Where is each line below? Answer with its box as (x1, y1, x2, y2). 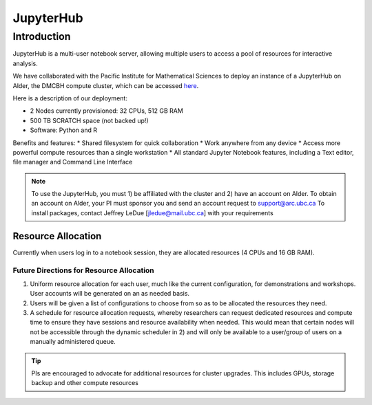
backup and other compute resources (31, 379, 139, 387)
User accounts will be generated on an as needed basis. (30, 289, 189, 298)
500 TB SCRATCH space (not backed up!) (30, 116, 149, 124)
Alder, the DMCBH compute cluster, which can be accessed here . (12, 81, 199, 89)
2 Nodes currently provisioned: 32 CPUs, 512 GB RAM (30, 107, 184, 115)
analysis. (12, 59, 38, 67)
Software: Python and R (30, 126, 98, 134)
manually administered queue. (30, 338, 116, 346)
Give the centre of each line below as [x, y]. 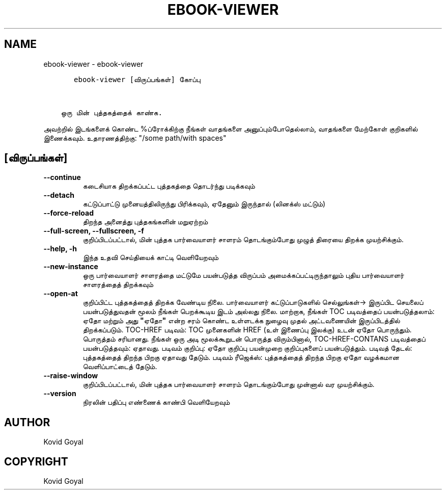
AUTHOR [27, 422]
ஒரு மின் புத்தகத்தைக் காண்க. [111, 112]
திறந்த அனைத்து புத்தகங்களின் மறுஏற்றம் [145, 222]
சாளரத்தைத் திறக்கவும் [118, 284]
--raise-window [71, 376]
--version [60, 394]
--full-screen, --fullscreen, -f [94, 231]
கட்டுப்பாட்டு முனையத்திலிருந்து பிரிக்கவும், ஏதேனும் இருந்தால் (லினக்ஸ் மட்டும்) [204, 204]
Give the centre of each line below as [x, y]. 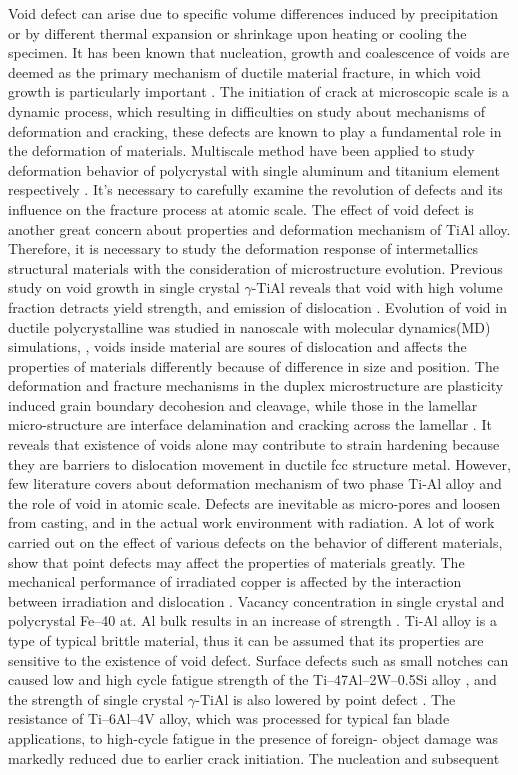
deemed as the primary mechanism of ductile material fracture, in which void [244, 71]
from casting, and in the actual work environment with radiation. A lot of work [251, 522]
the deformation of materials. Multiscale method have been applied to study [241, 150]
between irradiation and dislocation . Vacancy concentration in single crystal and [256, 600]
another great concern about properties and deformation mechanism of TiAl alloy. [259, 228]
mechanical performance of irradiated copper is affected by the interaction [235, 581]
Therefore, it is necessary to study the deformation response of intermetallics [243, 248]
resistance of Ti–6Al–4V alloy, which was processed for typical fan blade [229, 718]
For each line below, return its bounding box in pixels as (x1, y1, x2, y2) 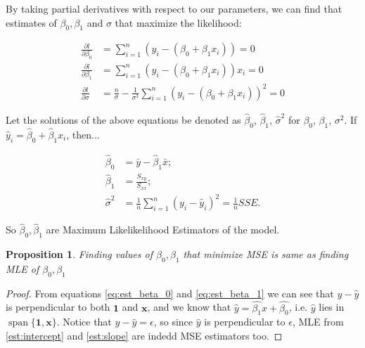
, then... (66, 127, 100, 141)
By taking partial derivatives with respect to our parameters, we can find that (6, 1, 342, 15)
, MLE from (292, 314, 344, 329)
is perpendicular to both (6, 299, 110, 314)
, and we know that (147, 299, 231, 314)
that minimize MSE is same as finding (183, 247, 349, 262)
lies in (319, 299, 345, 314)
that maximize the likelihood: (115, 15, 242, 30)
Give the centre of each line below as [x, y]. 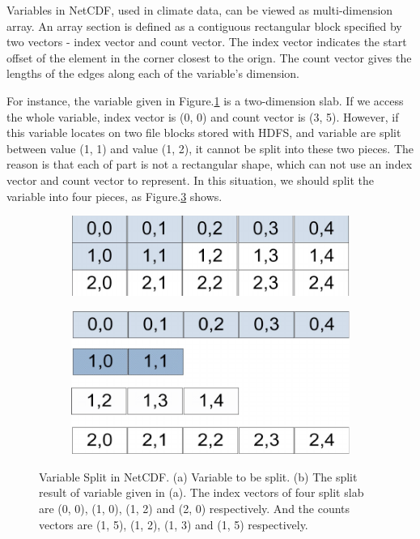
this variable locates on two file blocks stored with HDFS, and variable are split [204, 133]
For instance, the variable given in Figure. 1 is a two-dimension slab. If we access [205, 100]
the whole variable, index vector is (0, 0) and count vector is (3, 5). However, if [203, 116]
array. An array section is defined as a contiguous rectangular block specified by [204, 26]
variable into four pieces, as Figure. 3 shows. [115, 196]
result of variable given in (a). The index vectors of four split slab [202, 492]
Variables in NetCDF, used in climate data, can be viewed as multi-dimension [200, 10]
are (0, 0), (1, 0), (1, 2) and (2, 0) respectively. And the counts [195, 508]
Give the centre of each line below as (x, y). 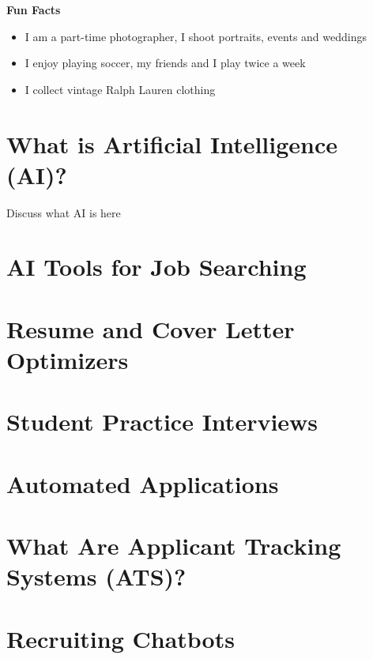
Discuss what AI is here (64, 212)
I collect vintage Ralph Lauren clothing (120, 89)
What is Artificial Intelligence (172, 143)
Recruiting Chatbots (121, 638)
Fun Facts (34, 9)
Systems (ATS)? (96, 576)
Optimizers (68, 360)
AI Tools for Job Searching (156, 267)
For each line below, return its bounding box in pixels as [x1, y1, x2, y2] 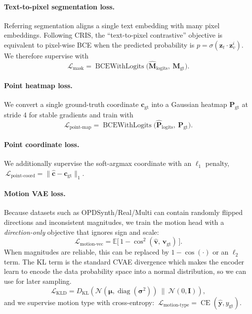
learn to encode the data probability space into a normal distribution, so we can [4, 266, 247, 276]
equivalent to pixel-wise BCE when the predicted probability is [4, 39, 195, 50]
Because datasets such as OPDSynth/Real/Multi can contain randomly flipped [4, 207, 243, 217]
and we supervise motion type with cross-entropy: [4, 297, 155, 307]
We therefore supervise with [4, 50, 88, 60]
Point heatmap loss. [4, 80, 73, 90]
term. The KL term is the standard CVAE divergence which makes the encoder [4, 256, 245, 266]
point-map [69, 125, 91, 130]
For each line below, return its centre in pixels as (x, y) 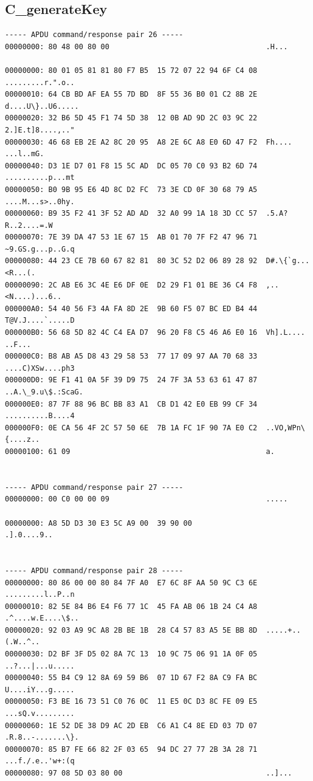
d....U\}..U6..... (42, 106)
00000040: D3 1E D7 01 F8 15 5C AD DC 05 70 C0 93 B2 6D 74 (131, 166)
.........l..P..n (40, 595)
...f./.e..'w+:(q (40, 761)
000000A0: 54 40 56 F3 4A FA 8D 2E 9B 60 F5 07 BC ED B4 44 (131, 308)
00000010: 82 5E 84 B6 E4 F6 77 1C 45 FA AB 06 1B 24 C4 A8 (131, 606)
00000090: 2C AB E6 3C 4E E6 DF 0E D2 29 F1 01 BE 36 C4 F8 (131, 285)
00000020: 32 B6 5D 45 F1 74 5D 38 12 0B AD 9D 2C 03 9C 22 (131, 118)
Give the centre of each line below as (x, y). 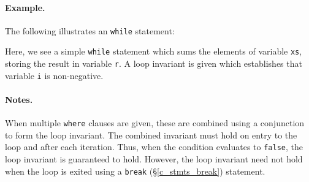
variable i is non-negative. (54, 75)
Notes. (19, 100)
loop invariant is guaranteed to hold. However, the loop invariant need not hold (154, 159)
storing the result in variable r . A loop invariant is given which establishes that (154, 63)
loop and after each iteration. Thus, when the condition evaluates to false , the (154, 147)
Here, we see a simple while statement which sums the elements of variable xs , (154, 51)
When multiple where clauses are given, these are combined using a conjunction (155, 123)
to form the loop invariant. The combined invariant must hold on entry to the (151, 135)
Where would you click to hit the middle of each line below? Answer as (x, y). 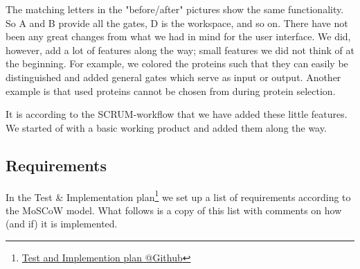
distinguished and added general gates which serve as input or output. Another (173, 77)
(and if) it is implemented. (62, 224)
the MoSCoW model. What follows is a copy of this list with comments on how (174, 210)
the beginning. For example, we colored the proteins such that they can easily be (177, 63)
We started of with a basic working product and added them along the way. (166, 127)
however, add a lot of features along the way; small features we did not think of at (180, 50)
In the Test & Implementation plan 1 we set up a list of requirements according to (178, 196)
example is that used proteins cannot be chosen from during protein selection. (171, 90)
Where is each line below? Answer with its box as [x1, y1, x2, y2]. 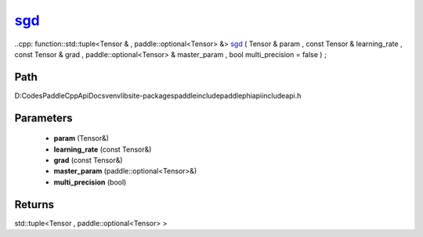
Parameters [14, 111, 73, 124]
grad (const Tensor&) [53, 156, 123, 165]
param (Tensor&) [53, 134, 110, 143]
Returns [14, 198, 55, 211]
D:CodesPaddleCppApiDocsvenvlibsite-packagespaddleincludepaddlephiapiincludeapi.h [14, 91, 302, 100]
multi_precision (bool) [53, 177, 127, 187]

* * * * *

- **ACTIVITY**
Reproduce all the entries above exactly. Include no images.

- **RESPONSE**
Where is each line below? Answer with its box as (x1, y1, x2, y2). 
backup and other compute resources (31, 379, 139, 387)
User accounts will be generated on an as needed basis. (30, 289, 189, 298)
500 TB SCRATCH space (not backed up!) (30, 116, 149, 124)
Alder, the DMCBH compute cluster, which can be accessed here . (12, 81, 199, 89)
2 Nodes currently provisioned: 32 CPUs, 512 GB RAM (30, 107, 184, 115)
analysis. (12, 59, 38, 67)
Software: Python and R (30, 126, 98, 134)
manually administered queue. (30, 338, 116, 346)
Give the centre of each line below as [x, y]. 
AUTHOR [27, 422]
ஒரு மின் புத்தகத்தைக் காண்க. [111, 112]
திறந்த அனைத்து புத்தகங்களின் மறுஏற்றம் [145, 222]
சாளரத்தைத் திறக்கவும் [118, 284]
--raise-window [71, 376]
--version [60, 394]
--full-screen, --fullscreen, -f [94, 231]
கட்டுப்பாட்டு முனையத்திலிருந்து பிரிக்கவும், ஏதேனும் இருந்தால் (லினக்ஸ் மட்டும்) [204, 204]
Give the centre of each line below as [x, y]. 
deemed as the primary mechanism of ductile material fracture, in which void [244, 71]
from casting, and in the actual work environment with radiation. A lot of work [251, 522]
the deformation of materials. Multiscale method have been applied to study [241, 150]
between irradiation and dislocation . Vacancy concentration in single crystal and [256, 600]
another great concern about properties and deformation mechanism of TiAl alloy. [259, 228]
mechanical performance of irradiated copper is affected by the interaction [235, 581]
Therefore, it is necessary to study the deformation response of intermetallics [243, 248]
resistance of Ti–6Al–4V alloy, which was processed for typical fan blade [229, 718]
For each line below, return its bounding box in pixels as (x1, y1, x2, y2) 
, then... (66, 127, 100, 141)
By taking partial derivatives with respect to our parameters, we can find that (6, 1, 342, 15)
, MLE from (292, 314, 344, 329)
is perpendicular to both (6, 299, 110, 314)
, and we know that (147, 299, 231, 314)
that minimize MSE is same as finding (183, 247, 349, 262)
lies in (319, 299, 345, 314)
that maximize the likelihood: (115, 15, 242, 30)
Give the centre of each line below as [x, y]. 
this variable locates on two file blocks stored with HDFS, and variable are split [204, 133]
For instance, the variable given in Figure. 1 is a two-dimension slab. If we access [205, 100]
the whole variable, index vector is (0, 0) and count vector is (3, 5). However, if [203, 116]
array. An array section is defined as a contiguous rectangular block specified by [204, 26]
variable into four pieces, as Figure. 3 shows. [115, 196]
result of variable given in (a). The index vectors of four split slab [202, 492]
Variables in NetCDF, used in climate data, can be viewed as multi-dimension [200, 10]
are (0, 0), (1, 0), (1, 2) and (2, 0) respectively. And the counts [195, 508]
Give the centre of each line below as (x, y). 
Discuss what AI is here (64, 212)
I collect vintage Ralph Lauren clothing (120, 89)
What is Artificial Intelligence (172, 143)
Recruiting Chatbots (121, 638)
Fun Facts (34, 9)
Systems (ATS)? (96, 576)
Optimizers (68, 360)
AI Tools for Job Searching (156, 267)
For each line below, return its bounding box in pixels as [x1, y1, x2, y2] 
learn to encode the data probability space into a normal distribution, so we can [4, 266, 247, 276]
equivalent to pixel-wise BCE when the predicted probability is [4, 39, 195, 50]
Because datasets such as OPDSynth/Real/Multi can contain randomly flipped [4, 207, 243, 217]
and we supervise motion type with cross-entropy: [4, 297, 155, 307]
We therefore supervise with [4, 50, 88, 60]
Point heatmap loss. [4, 80, 73, 90]
term. The KL term is the standard CVAE divergence which makes the encoder [4, 256, 245, 266]
point-map [69, 125, 91, 130]
For each line below, return its centre in pixels as (x, y) 
d....U\}..U6..... (42, 106)
00000040: D3 1E D7 01 F8 15 5C AD DC 05 70 C0 93 B2 6D 74 (131, 166)
.........l..P..n (40, 595)
...f./.e..'w+:(q (40, 761)
000000A0: 54 40 56 F3 4A FA 8D 2E 9B 60 F5 07 BC ED B4 44 (131, 308)
00000010: 82 5E 84 B6 E4 F6 77 1C 45 FA AB 06 1B 24 C4 A8 (131, 606)
00000090: 2C AB E6 3C 4E E6 DF 0E D2 29 F1 01 BE 36 C4 F8 (131, 285)
00000020: 32 B6 5D 45 F1 74 5D 38 12 0B AD 9D 2C 03 9C 22 (131, 118)
Give the centre of each line below as (x, y). 
variable i is non-negative. (54, 75)
Notes. (19, 100)
loop invariant is guaranteed to hold. However, the loop invariant need not hold (154, 159)
storing the result in variable r . A loop invariant is given which establishes that (154, 63)
loop and after each iteration. Thus, when the condition evaluates to false , the (154, 147)
Here, we see a simple while statement which sums the elements of variable xs , (154, 51)
When multiple where clauses are given, these are combined using a conjunction (155, 123)
to form the loop invariant. The combined invariant must hold on entry to the (151, 135)
Where would you click to hit the middle of each line below? Answer as (x, y). 
distinguished and added general gates which serve as input or output. Another (173, 77)
(and if) it is implemented. (62, 224)
the MoSCoW model. What follows is a copy of this list with comments on how (174, 210)
the beginning. For example, we colored the proteins such that they can easily be (177, 63)
We started of with a basic working product and added them along the way. (166, 127)
however, add a lot of features along the way; small features we did not think of at (180, 50)
In the Test & Implementation plan 1 we set up a list of requirements according to (178, 196)
example is that used proteins cannot be chosen from during protein selection. (171, 90)
Where is each line below? Answer with its box as [x1, y1, x2, y2]. 
Parameters [14, 111, 73, 124]
grad (const Tensor&) [53, 156, 123, 165]
param (Tensor&) [53, 134, 110, 143]
Returns [14, 198, 55, 211]
D:CodesPaddleCppApiDocsvenvlibsite-packagespaddleincludepaddlephiapiincludeapi.h [14, 91, 302, 100]
multi_precision (bool) [53, 177, 127, 187]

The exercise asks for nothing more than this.